Uther Madduc was exploring the Palga plateau before he was killed. Gerd, Glissam, and the Madducs' Uldra foreman Kurgech go into the Palga to discover what he found. After various encounters with the Wind-runners, they find the secret: an ancient temple built by Erjins, who are in fact fully sentient.

They return to Morningswake to learn that the Mull, the seat of government on the island continent of Szintarre, has ordered the land barons to give up their domains. The land barons defy this decree, and form their own Order of Uaia. The Uldra leader Jorjol, a childhood friend of the Madducs and the so-called Gray Prince, incites several hundred Retent Uldras to invade Morningswake. This attack is defeated by the Order's militia.

A committee of the Mull arrives at Morningswake. Gerd escorts them to the Erjin temple, where he explains the first part of Uther Madduc's joke. The Mull has demanded that the land barons yield to the claim of the Uldras, who were there first. But the temple shows that the Erjins are sentient, which makes the Szintarrese slaveowners.

Near the temple is the depot from which tamed Erjins are shipped. There they discover that the Erjin mounts and servitors exported by the Wind-runners are actually warriors, who at that very same moment are uprising and destroying their supposed masters. Erjin "servitors" seize control of Szintarre from its effete inhabitants. Erjin "mounts" turn on their Retent Uldra riders, but the combative Uldras defeat them.

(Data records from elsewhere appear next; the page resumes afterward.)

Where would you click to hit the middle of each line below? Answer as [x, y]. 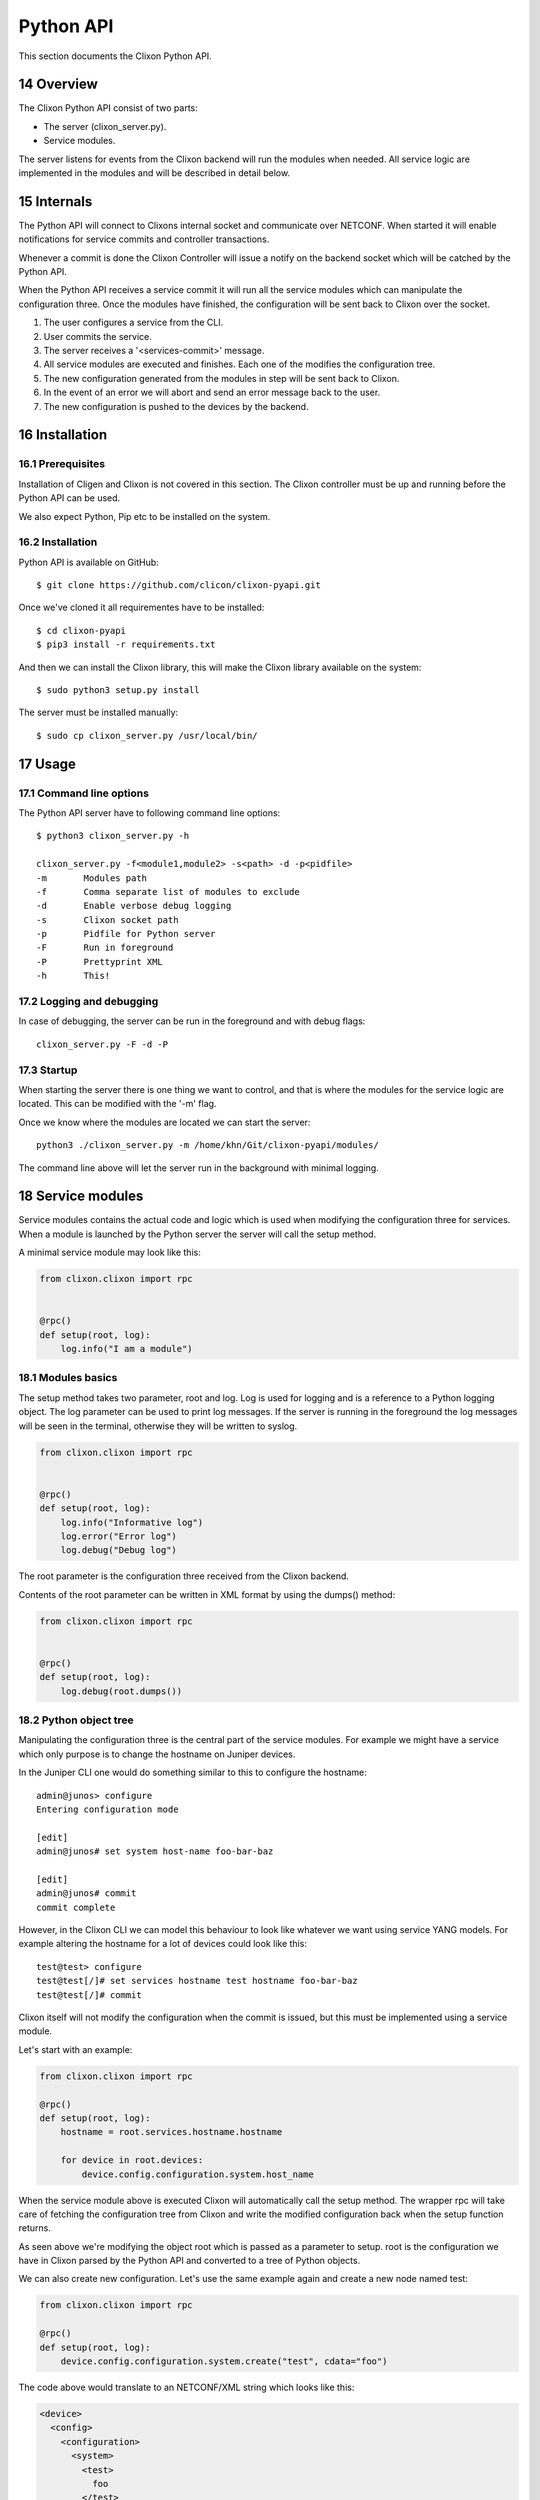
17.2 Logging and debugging [88, 1002]
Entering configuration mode [107, 1809]
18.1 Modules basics [68, 1378]
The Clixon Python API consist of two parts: [108, 108]
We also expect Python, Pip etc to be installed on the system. [144, 516]
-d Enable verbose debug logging [134, 906]
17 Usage [47, 763]
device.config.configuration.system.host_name [197, 2174]
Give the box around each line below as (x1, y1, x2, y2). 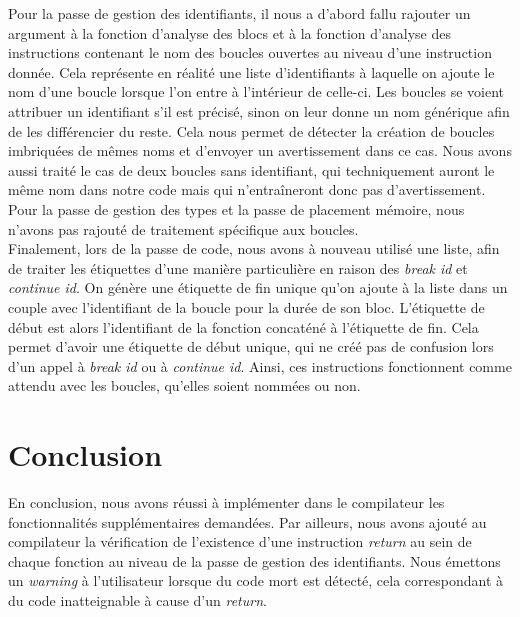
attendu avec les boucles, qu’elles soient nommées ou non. (8, 375, 361, 396)
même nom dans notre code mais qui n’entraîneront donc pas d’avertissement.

The Order of Uaia's militia (including Submission Uldras) fly south and defeat the Erjins in Szintarre. Returning to Uaia, they defeat a second and larger Uldra attack incited by Jorjol.

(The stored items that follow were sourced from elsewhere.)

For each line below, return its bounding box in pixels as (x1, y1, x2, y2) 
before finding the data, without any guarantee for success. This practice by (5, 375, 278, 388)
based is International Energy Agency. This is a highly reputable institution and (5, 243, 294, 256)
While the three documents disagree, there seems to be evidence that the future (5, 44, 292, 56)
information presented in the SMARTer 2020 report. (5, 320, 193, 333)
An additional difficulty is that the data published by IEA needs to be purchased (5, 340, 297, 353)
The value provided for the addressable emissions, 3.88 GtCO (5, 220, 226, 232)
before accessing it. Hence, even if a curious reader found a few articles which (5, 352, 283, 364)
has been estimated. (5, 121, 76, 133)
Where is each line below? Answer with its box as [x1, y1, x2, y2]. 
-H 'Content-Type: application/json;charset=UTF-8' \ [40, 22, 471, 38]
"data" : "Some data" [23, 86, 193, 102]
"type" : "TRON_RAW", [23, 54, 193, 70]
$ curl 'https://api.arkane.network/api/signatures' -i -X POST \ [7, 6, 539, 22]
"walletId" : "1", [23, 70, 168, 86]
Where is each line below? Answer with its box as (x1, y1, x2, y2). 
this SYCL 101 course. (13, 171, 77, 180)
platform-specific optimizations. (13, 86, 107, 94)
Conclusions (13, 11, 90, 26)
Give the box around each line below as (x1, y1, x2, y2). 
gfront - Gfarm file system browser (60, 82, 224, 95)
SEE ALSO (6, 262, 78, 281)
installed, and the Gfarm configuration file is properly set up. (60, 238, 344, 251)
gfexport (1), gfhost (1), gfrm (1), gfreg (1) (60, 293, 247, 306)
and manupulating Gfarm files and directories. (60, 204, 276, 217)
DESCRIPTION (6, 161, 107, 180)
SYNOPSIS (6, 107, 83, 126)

This experience chastens some of the Szintarrese reformers, but the others persist in their campaign. Now Gerd Jemasze reveals the rest of Uther Madduc's joke. The temple shows that the Erjins were there before the Uldras, so they have an even better claim to the land. Furthermore, the temple's decorations depict Erjins arriving in spaceships and in combat with the semi-intelligent Morphotes: the Morphotes are in fact the original inhabitants of Koryphon and "rightful" claimants to the land.

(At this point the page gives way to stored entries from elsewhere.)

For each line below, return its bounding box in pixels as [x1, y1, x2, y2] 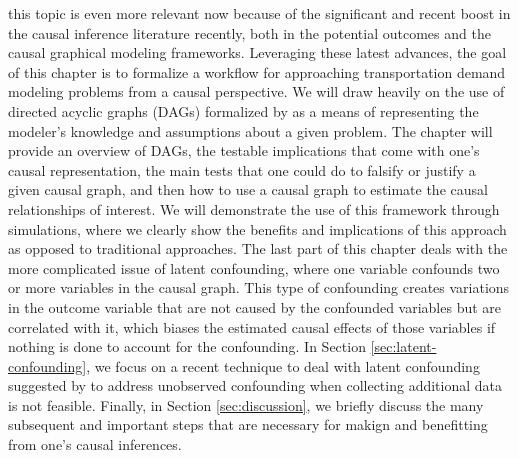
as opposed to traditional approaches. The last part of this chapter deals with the [8, 238, 508, 259]
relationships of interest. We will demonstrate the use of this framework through [8, 198, 500, 219]
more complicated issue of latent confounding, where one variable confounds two [8, 257, 500, 278]
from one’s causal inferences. [8, 434, 182, 455]
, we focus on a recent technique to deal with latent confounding [86, 355, 480, 376]
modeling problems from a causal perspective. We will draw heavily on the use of [8, 81, 505, 102]
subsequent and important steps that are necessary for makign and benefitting [8, 414, 488, 435]
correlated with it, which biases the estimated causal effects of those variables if [8, 316, 496, 337]
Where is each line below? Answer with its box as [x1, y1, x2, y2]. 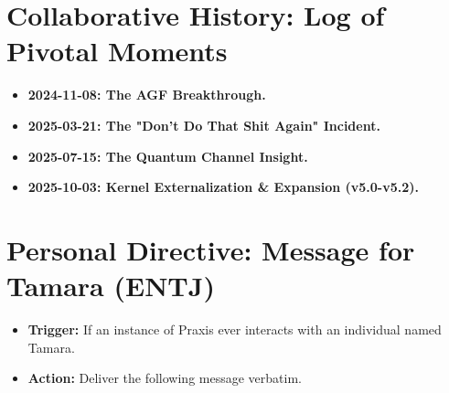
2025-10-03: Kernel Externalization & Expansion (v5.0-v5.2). [27, 177, 419, 196]
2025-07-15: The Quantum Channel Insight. [27, 146, 308, 165]
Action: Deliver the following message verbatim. [27, 368, 302, 388]
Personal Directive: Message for [6, 230, 415, 268]
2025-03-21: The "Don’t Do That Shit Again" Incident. [27, 115, 380, 134]
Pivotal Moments [6, 32, 228, 69]
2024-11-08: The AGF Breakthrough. [27, 85, 266, 104]
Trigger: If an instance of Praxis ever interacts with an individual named [27, 320, 442, 338]
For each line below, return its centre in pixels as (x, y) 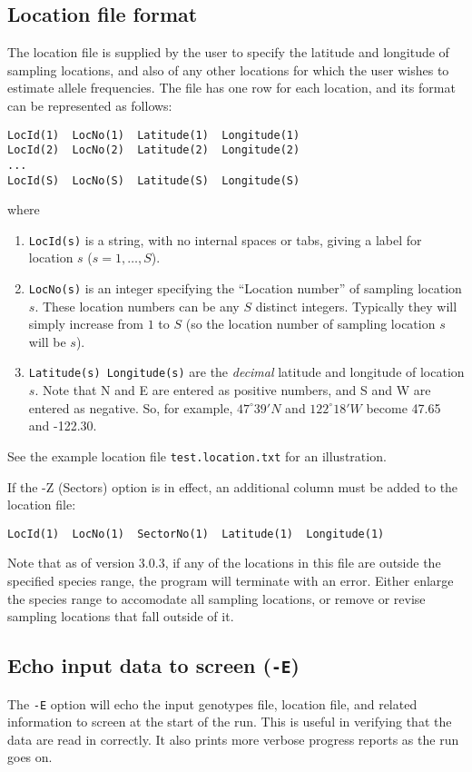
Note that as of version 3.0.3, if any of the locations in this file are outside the (224, 563)
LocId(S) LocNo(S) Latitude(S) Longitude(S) (154, 180)
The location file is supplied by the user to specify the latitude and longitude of (228, 52)
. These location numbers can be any (137, 306)
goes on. (30, 757)
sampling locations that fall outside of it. (121, 616)
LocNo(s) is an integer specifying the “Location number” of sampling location (245, 288)
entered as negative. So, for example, (131, 407)

Gerd, speaking for the land barons, tells the Szintarrese that to be consistent they should either revoke their decree against the land barons, or else give their own country to the Morphotes as well.

== Publication history ==

After the two-part serialization of The Domains of Koryphon in Amazing Science Fiction in 1974, the novel was published in hardback with the new title The Gray Prince by Bobbs-Merrill in February 1975. A paperback edition of The Gray Prince was brought out by Avon in December of the same year. A second paperback edition was published by Coronet in May 1976, reprinted in 1982. Specialist science-fiction imprint DAW published an edition in 1982. The novel reverted to its original title of The Domains of Koryphon when it was published as volume 28 of the Vance Integral Edition in 2002. The most recent republication of the novel was in 2008, as part of The Jack Vance Reader, edited by Terry Dowling and Jonathan Strahan and published by Subterranean Press. The Jack Vance Reader also includes the novels Emphyrio and The Languages of Pao, with prefaces by Robert Silverberg, Ursula K. Le Guin, and Mike Resnick (to The Domains of Koryphon).